TASK DESCRIPTION
Entries follow. Return each line that contains the word "children".

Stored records

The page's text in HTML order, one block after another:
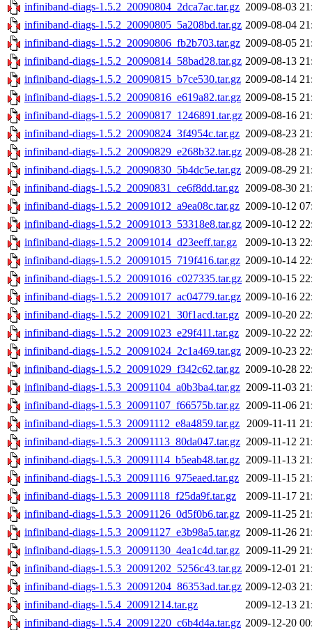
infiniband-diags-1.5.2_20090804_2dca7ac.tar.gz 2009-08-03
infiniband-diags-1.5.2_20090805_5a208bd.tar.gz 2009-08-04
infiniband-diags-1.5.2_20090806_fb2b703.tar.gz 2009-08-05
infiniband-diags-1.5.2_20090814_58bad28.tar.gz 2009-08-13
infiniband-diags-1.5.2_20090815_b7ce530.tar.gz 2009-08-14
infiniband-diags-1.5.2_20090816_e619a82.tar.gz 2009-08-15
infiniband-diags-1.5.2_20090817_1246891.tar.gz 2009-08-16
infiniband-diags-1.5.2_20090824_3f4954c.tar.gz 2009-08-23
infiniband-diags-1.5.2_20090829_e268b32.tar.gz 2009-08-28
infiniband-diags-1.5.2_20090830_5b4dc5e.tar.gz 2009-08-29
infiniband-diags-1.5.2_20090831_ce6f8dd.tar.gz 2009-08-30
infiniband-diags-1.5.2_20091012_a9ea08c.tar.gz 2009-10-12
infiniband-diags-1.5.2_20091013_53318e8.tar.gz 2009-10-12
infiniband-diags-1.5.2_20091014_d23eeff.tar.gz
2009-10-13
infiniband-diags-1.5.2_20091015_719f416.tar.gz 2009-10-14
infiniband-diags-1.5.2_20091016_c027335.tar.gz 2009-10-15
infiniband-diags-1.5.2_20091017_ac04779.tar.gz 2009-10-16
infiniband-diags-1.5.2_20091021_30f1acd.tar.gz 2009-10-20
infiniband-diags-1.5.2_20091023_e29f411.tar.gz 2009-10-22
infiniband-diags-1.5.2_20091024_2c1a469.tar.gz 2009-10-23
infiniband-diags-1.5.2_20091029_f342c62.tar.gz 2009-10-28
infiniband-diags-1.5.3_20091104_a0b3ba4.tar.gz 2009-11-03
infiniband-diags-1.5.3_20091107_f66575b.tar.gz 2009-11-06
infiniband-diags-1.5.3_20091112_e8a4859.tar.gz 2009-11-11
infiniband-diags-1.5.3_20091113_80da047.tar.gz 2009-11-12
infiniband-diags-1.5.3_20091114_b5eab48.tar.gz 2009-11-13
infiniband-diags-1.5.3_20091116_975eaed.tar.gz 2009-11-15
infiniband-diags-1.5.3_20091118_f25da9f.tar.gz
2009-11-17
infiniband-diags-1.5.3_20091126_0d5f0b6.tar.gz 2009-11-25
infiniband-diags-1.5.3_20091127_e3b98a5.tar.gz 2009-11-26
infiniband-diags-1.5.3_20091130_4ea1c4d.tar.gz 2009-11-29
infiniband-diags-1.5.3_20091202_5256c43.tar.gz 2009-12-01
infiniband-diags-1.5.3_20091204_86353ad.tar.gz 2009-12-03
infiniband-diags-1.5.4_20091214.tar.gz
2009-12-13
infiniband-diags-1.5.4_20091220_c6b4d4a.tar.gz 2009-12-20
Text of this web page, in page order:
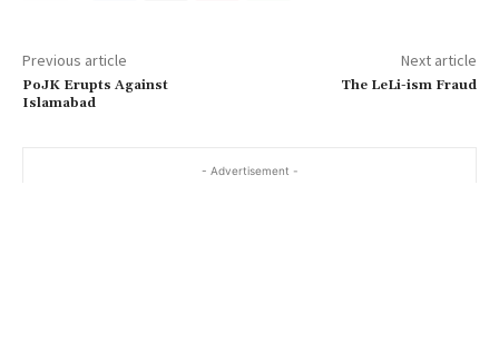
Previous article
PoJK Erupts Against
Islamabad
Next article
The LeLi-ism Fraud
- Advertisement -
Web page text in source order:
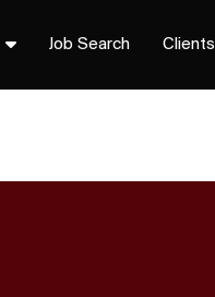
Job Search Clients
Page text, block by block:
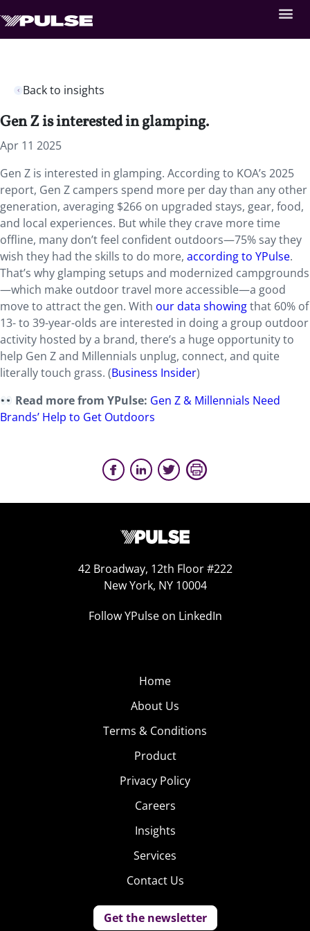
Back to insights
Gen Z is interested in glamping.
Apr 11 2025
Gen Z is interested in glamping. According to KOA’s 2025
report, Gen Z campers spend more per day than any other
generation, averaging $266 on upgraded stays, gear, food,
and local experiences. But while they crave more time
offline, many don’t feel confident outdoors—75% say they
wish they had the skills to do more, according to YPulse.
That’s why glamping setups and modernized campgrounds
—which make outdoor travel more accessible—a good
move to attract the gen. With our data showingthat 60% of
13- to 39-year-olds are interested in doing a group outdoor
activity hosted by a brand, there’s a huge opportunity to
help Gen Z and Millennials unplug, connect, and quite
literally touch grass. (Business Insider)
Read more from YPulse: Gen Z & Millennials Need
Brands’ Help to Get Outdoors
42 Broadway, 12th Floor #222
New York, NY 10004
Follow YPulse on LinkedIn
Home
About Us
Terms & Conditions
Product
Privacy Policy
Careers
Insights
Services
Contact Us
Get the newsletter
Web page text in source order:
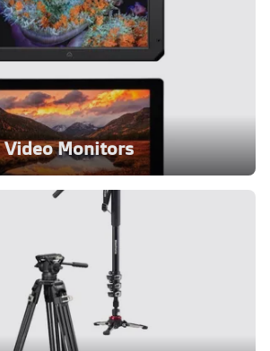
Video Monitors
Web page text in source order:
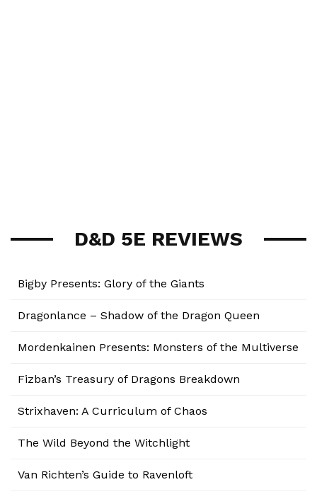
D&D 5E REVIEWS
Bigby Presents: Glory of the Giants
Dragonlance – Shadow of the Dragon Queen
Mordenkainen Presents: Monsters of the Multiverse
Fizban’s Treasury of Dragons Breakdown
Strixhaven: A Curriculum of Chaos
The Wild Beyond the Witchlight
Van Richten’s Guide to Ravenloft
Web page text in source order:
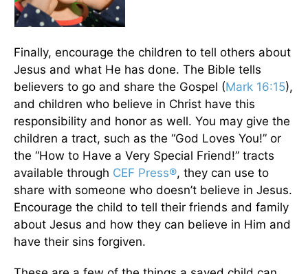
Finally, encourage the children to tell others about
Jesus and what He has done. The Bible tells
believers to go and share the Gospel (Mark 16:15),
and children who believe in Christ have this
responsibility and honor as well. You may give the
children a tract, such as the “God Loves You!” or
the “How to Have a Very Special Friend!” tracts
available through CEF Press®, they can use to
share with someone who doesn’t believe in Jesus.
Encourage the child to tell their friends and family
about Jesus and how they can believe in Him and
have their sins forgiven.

EXERCISE RESPONSE
Finally, encourage the children to tell others about
and children who believe in Christ have this
children a tract, such as the “God Loves You!” or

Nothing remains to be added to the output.